Overall, the main finding of the present study has been that the European final space cooling consumption in the transportation sector accounted for more than the final space cooling consumption in the buildings sector, including both the residential and service portions. Given this work, it can be considered as a point of discussion for further research on the topic. Nowadays, great attention by the scientific literature is mainly focused on space heating in buildings regarding energy efficiency, savings, and developing new technologies.

Moreover, it has been observed that the light vehicles category is the largest part of the total final energy consumption of the European transportation sector. Notably, the cars segment is the most energy-demanding and the largest in terms of the number of operating transports (which is principally driven by private companies). Given the fact that, currently, great attention is given to the electric automotive sector, potential further research could be focused on the space cooling energy consumption for human comfort in the electric vehicles which could lead to different results compared to this study due to the different space cooling system capacities.
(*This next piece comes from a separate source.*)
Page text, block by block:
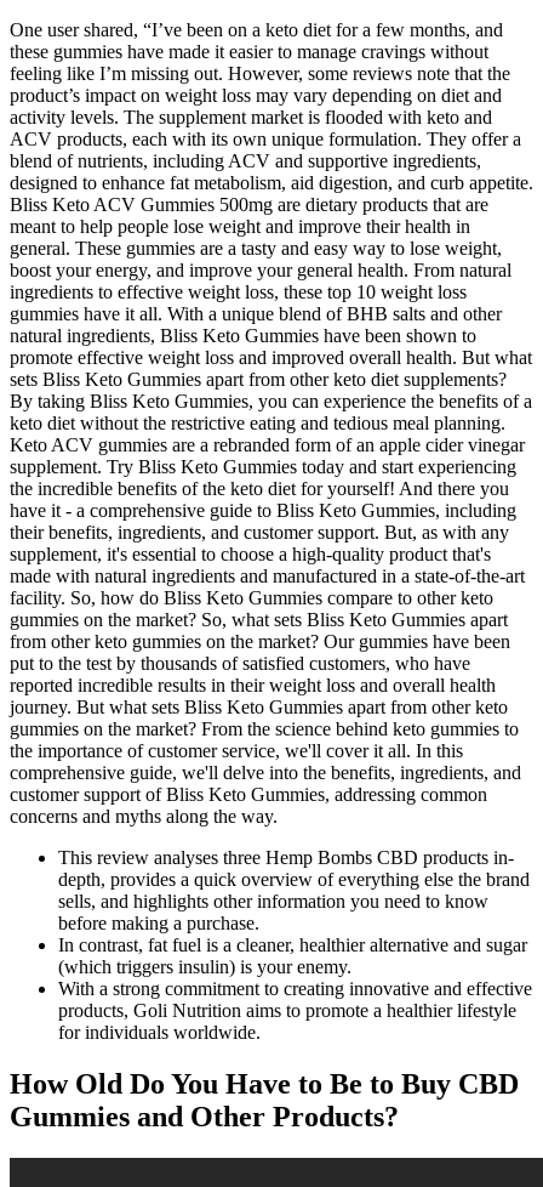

During the literature review, which involved the scouting of numerous sources, the authors faced relevant data and information-collection issues since knowledge from certain European member states, as well as from certain vehicles categories and cooling technologies, are inconsistent, fragmented, unavailable, or even outdated. Therefore, better accessibility, as well as reliability of data and information and major involvement of the private sector, is necessary for research and development purposes.

According to what has been stated above, it can be said that the current study is the first outlook and a potential reference on a highly unexplored field in the European scientific literature.

In conclusion, space cooling in the transportation sector is expected to grow in the future according to different drivers such as climate change, which increases space cooling demand, driven by soaring temperatures and humidity during summers, as well as the increase in the number of vehicles due to the expected growth in population and welfare throughout the member states of the European Union.